[What needs to be done] Pick every line out of the entries below that holds the string "light", and report them.

————————

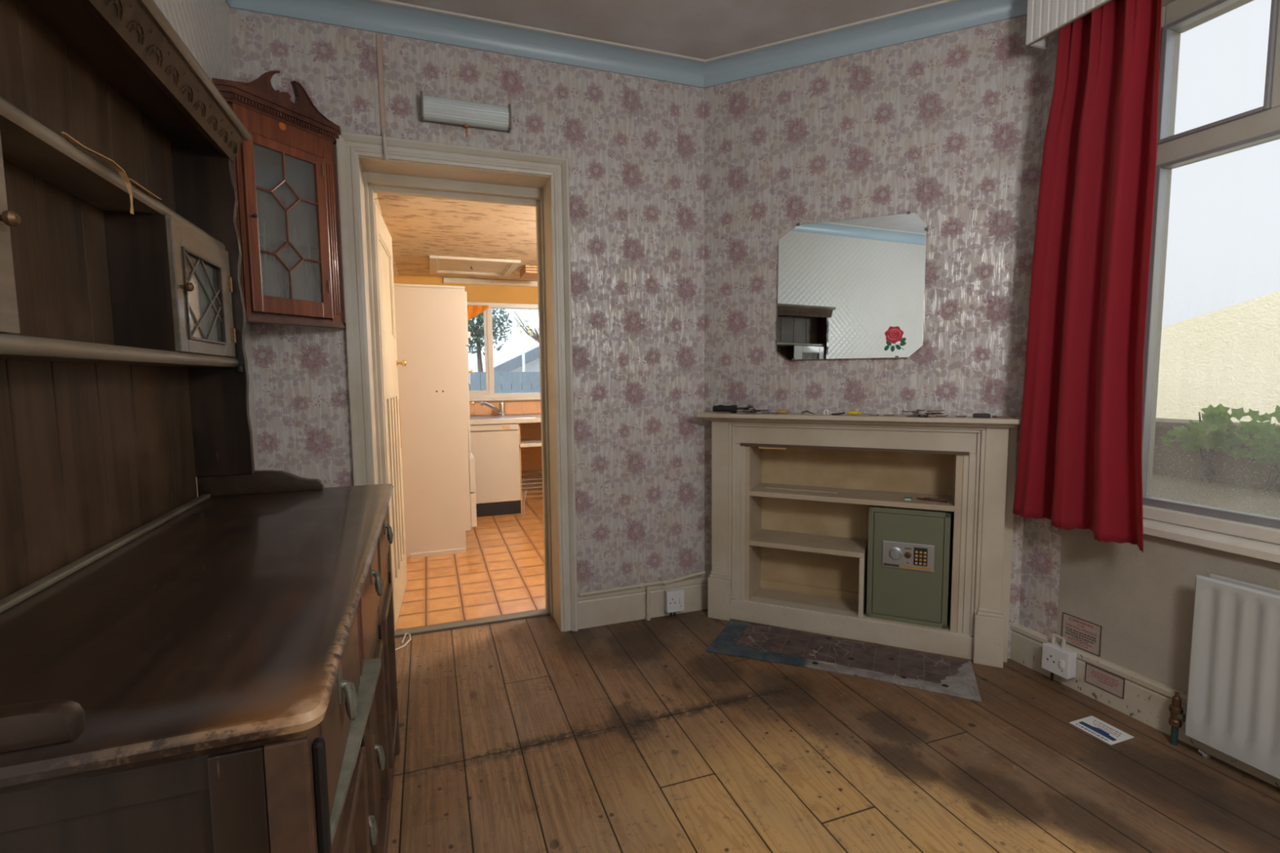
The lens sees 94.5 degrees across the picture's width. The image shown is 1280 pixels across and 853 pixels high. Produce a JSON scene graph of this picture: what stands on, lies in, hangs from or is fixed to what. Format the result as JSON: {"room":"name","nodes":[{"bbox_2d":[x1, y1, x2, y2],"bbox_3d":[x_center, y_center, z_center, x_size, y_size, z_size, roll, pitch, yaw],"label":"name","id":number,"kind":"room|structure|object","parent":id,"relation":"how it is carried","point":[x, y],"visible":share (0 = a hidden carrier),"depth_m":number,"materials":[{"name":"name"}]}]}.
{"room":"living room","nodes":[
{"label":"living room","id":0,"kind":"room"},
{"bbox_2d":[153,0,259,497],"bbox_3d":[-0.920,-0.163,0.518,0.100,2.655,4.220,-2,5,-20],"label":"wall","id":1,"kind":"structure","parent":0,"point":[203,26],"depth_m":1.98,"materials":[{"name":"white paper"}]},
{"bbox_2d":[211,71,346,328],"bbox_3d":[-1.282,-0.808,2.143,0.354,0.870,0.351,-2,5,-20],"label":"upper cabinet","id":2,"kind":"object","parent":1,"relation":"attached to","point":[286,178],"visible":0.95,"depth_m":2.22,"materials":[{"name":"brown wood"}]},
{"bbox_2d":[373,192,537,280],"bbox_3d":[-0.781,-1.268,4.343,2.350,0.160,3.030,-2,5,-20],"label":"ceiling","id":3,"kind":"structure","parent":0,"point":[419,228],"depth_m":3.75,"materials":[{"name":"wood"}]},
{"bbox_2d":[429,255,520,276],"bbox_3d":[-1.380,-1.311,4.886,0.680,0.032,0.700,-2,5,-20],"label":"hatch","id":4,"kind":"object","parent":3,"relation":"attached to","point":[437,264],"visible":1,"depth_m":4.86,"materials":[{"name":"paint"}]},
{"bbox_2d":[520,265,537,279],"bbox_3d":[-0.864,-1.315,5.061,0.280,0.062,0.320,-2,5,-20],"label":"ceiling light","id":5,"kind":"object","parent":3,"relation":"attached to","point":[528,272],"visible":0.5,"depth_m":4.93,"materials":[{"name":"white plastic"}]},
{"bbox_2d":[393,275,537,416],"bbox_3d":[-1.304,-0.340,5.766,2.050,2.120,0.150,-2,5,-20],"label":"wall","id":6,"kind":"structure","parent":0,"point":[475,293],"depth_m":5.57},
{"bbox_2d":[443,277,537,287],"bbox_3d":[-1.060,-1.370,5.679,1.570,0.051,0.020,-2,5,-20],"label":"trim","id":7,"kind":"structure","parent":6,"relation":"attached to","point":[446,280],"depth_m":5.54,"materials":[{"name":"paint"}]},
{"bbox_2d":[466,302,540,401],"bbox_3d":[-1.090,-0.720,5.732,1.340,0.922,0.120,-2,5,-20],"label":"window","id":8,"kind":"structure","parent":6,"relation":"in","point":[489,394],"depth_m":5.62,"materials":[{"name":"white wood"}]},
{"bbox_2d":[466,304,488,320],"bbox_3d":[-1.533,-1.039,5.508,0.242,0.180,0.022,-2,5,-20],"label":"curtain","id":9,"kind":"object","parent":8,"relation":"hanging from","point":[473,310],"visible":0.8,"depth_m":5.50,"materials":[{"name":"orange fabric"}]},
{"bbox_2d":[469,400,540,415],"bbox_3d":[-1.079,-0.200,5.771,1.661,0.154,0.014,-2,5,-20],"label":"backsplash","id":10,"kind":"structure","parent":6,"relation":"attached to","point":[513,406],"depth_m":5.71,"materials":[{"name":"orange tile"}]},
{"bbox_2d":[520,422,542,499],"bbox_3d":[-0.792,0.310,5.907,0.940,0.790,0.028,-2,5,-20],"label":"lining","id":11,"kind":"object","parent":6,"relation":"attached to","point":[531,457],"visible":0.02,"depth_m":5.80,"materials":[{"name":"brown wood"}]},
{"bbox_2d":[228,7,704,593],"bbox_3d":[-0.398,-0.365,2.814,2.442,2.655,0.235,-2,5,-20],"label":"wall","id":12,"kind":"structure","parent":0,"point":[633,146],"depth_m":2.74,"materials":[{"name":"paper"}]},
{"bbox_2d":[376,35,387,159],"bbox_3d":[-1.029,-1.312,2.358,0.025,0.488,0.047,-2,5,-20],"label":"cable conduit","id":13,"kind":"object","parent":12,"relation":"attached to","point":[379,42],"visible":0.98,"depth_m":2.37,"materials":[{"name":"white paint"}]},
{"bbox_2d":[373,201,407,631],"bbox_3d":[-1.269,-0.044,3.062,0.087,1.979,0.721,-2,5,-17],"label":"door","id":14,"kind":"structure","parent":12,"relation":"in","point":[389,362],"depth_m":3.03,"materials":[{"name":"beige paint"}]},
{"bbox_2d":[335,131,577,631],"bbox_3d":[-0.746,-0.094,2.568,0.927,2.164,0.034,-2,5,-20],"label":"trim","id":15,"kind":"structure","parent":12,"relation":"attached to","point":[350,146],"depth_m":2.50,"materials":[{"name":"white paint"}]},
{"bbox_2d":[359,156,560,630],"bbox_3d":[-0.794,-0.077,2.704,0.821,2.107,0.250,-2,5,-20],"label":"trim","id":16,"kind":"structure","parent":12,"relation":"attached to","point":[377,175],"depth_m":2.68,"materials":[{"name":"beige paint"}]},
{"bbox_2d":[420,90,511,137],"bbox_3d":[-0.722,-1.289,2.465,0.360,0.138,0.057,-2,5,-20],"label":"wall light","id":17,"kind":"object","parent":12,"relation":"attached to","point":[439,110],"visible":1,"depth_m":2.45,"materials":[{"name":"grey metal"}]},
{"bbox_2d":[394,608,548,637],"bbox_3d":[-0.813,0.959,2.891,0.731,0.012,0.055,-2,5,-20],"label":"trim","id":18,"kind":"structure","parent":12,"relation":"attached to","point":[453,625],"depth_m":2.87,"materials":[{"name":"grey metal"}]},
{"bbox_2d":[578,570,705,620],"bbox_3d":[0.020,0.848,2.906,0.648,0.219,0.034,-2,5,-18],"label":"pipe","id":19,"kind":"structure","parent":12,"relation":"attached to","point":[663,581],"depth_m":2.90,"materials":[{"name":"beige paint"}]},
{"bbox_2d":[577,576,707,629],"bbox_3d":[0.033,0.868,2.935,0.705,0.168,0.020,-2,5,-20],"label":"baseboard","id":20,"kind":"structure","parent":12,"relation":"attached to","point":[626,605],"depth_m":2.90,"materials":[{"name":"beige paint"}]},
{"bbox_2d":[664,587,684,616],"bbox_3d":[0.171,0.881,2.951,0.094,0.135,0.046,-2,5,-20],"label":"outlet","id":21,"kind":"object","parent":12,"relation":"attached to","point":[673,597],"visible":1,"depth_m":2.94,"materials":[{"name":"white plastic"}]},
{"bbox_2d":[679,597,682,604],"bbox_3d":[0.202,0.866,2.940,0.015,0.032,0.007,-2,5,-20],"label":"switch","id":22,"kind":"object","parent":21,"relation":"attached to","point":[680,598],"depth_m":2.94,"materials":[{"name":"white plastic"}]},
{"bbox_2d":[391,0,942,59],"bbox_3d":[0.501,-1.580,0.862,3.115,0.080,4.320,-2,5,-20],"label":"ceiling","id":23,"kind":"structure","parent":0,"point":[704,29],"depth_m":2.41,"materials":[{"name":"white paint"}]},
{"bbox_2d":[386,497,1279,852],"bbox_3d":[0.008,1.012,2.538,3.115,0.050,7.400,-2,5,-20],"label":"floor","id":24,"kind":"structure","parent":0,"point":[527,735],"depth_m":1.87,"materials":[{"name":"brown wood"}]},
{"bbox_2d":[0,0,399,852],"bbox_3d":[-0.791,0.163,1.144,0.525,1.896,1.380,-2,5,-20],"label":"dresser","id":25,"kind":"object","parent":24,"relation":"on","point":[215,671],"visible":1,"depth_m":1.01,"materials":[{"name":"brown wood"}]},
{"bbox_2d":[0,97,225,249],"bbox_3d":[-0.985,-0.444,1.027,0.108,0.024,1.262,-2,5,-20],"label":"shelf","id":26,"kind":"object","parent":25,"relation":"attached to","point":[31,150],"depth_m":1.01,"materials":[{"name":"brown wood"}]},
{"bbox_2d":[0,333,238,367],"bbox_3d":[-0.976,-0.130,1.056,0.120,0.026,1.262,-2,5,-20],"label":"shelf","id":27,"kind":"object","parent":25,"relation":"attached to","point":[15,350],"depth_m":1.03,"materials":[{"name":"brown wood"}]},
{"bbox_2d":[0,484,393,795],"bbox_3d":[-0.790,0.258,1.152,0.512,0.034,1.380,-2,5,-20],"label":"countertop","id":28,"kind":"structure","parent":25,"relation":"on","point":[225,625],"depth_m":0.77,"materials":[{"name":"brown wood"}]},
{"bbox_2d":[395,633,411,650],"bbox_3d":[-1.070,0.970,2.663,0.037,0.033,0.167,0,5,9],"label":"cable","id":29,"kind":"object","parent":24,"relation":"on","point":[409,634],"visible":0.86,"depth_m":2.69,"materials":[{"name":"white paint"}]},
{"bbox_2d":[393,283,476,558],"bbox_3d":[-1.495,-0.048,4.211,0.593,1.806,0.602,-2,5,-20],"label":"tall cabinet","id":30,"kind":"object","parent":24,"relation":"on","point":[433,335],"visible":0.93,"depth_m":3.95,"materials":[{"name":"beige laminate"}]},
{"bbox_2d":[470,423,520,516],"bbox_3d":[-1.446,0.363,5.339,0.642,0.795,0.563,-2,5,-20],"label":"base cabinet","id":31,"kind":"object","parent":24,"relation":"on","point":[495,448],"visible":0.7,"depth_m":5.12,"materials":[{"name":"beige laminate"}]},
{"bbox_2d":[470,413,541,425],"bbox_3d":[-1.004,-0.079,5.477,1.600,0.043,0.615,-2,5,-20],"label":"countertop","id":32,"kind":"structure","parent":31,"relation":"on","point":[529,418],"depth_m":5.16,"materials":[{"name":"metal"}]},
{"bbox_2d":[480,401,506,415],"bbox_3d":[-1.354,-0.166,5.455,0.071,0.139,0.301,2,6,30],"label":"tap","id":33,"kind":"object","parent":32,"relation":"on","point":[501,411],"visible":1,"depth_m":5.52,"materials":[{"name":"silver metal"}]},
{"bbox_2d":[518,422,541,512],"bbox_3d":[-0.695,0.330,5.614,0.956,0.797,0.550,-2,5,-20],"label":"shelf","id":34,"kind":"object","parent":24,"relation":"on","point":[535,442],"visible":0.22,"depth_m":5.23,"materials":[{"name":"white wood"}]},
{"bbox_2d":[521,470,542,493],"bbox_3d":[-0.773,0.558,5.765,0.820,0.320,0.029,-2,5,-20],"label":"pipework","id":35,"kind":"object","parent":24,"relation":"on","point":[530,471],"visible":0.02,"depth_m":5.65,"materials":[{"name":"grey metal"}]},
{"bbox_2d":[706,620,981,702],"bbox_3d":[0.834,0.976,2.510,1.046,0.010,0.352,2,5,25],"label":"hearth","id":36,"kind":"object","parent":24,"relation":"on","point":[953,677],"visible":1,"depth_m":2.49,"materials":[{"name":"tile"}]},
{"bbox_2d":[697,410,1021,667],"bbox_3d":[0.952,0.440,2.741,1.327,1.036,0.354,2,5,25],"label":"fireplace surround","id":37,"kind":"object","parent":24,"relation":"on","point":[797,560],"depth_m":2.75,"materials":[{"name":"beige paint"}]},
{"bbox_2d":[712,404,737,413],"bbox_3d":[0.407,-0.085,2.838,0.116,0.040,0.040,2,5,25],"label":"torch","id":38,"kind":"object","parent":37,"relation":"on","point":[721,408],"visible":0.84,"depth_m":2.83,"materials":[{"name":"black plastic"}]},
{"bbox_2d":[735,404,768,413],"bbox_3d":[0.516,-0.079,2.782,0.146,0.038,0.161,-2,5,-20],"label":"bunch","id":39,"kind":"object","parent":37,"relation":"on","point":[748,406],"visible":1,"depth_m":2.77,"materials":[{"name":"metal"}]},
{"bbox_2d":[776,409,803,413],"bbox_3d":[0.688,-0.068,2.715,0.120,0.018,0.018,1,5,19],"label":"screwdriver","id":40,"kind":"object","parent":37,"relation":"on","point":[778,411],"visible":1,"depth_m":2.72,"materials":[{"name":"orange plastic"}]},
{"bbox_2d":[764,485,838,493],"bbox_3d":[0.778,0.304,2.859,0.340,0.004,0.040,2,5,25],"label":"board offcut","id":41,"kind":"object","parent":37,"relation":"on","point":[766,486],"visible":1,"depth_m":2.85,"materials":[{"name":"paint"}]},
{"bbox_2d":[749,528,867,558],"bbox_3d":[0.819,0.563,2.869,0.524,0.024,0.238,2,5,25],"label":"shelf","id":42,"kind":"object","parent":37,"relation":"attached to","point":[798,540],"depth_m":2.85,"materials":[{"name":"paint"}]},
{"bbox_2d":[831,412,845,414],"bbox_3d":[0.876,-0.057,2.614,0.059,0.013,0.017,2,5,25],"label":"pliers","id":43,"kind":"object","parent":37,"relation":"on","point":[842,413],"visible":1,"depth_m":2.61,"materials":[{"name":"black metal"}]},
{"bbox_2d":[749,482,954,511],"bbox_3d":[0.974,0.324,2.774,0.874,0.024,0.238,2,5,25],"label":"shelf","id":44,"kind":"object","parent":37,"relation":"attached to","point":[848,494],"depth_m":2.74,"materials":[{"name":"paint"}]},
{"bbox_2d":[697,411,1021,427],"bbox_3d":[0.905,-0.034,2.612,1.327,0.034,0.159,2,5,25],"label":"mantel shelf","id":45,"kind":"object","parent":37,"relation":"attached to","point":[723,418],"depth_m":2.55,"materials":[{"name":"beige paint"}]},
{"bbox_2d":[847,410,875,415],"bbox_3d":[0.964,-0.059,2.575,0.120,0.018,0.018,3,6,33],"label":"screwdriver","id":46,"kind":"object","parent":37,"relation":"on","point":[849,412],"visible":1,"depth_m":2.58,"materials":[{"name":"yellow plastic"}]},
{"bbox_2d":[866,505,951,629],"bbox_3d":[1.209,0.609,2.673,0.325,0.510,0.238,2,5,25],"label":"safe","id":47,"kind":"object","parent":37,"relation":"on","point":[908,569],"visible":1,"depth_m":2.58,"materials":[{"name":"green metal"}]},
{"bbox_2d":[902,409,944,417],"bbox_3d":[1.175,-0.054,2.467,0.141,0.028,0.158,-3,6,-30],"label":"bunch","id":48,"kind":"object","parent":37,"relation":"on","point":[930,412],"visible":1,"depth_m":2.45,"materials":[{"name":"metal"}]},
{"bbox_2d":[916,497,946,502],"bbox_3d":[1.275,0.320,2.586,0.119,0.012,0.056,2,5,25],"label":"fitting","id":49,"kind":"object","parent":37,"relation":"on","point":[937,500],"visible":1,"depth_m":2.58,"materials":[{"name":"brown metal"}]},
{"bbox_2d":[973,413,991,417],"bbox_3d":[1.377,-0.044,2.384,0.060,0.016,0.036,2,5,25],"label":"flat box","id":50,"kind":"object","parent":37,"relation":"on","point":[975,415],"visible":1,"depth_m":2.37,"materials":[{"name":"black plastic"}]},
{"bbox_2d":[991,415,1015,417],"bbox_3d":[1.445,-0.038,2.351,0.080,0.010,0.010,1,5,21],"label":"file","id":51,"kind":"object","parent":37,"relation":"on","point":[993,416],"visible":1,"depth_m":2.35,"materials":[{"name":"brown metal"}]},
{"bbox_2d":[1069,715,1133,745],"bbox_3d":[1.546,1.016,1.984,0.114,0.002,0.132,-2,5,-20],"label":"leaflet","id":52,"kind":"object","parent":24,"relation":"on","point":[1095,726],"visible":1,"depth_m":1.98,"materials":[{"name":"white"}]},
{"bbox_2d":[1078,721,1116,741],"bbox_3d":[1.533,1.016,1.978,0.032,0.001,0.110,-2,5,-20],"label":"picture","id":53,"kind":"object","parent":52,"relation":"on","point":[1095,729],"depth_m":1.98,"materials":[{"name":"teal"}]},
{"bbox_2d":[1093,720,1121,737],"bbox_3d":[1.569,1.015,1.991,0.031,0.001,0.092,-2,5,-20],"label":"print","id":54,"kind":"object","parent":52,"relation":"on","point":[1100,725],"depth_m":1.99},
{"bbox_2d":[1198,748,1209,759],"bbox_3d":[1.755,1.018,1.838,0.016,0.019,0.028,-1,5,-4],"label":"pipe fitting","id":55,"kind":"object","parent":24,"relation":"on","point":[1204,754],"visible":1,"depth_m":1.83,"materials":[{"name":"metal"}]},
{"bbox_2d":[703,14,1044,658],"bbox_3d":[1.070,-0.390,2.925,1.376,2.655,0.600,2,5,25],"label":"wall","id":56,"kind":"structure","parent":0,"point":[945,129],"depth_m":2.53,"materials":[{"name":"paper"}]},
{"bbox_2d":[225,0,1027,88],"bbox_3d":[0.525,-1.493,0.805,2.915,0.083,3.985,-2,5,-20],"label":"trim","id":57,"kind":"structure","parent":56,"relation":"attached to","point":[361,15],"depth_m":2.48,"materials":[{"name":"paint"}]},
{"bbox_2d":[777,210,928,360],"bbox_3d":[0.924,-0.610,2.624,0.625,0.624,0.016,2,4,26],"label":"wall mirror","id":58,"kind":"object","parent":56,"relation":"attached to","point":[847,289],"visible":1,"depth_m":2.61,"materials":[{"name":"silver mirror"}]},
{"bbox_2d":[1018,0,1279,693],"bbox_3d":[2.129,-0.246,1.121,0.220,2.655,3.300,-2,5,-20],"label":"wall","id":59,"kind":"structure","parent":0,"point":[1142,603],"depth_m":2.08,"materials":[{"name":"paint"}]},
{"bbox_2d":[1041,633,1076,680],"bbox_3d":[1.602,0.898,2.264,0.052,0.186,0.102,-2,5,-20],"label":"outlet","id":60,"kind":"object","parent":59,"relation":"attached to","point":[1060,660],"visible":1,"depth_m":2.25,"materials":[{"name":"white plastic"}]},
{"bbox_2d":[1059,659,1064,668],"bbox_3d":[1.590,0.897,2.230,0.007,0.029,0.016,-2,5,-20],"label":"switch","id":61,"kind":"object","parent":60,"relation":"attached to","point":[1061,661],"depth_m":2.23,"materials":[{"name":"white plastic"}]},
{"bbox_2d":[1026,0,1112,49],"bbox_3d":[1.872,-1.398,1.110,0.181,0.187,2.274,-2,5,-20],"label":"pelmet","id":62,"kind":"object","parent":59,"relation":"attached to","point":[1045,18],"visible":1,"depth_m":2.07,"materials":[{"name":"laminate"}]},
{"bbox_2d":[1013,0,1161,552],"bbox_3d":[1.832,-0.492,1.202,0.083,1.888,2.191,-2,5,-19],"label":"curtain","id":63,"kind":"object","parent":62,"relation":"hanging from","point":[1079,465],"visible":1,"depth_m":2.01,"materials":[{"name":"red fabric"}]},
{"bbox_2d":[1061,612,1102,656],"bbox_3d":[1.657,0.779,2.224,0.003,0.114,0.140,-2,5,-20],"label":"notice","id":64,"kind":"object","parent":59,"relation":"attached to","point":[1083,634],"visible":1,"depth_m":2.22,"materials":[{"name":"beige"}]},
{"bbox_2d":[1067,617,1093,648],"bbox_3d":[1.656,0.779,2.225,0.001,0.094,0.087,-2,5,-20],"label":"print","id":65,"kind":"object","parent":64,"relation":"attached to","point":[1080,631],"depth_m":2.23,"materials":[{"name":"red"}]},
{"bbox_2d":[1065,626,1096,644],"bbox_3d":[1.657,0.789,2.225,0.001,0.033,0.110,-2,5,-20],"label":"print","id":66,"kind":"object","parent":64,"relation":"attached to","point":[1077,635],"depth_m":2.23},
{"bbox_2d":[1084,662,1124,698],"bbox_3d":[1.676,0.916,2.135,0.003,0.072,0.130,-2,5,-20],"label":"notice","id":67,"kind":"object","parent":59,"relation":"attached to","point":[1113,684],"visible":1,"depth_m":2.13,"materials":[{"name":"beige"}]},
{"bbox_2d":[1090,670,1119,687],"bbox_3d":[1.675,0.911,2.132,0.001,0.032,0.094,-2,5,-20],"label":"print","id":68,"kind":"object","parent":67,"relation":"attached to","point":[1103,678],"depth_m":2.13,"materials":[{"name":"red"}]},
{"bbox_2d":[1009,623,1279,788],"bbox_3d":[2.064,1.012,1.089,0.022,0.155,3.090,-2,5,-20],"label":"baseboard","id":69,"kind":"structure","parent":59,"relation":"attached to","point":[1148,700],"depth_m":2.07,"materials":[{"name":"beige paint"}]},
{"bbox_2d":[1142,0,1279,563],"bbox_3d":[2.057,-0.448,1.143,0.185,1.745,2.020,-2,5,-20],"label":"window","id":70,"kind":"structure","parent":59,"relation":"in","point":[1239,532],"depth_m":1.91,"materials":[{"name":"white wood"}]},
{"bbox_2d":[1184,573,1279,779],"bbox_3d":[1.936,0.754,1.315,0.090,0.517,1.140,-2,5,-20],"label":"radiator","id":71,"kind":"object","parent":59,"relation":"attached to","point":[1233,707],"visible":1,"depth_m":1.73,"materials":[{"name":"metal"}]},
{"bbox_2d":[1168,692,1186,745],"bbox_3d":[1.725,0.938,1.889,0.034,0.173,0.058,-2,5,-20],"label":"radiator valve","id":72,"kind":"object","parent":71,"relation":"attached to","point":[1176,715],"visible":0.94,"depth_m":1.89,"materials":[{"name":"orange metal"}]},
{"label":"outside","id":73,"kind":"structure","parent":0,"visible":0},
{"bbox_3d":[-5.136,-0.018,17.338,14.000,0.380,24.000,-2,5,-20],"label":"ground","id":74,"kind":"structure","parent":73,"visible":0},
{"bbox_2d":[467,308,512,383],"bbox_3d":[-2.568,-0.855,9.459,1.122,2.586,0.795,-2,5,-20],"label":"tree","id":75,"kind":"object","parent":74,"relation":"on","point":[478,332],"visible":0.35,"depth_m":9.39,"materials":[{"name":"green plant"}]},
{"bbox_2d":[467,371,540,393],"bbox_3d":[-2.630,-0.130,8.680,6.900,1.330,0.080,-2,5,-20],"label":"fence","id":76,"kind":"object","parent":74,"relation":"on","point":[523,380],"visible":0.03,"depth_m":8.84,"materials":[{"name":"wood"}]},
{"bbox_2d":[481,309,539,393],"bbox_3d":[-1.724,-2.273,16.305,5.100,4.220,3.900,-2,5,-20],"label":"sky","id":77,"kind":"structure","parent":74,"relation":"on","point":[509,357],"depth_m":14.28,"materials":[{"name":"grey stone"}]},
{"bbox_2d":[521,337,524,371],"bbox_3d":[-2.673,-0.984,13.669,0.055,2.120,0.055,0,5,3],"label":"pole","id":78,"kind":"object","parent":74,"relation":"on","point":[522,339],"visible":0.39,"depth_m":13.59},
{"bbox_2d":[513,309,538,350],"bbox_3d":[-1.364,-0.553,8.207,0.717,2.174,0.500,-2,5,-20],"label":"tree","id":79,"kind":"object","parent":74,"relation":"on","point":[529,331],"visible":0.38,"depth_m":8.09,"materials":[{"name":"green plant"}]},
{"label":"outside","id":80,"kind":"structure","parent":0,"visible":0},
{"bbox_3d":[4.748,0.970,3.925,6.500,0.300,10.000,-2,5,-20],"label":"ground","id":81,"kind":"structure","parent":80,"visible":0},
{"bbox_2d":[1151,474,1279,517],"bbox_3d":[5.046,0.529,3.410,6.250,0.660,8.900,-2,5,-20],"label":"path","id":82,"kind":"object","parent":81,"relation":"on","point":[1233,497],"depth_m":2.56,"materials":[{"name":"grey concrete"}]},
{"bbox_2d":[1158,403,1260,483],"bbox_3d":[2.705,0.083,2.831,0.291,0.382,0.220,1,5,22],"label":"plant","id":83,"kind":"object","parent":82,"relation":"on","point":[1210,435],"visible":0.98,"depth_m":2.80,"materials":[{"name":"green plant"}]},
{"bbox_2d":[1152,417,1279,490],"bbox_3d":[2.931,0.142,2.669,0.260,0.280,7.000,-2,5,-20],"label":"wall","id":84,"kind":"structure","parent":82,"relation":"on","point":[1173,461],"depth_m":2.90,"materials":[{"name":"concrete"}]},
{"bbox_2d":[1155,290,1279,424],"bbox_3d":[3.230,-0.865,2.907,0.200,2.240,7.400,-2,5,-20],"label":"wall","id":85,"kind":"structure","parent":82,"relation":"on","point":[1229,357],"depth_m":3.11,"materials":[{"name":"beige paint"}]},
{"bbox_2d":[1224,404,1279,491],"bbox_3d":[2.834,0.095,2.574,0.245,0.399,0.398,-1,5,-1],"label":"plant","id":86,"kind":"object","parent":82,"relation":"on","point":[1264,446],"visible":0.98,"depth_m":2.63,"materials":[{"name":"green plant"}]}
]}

————————

[Solution for this task]
{"bbox_2d":[520,265,537,279],"bbox_3d":[-0.864,-1.315,5.061,0.280,0.062,0.320,-2,5,-20],"label":"ceiling light","id":5,"kind":"object","parent":3,"relation":"attached to","point":[528,272],"visible":0.5,"depth_m":4.93,"materials":[{"name":"white plastic"}]},
{"bbox_2d":[420,90,511,137],"bbox_3d":[-0.722,-1.289,2.465,0.360,0.138,0.057,-2,5,-20],"label":"wall light","id":17,"kind":"object","parent":12,"relation":"attached to","point":[439,110],"visible":1,"depth_m":2.45,"materials":[{"name":"grey metal"}]},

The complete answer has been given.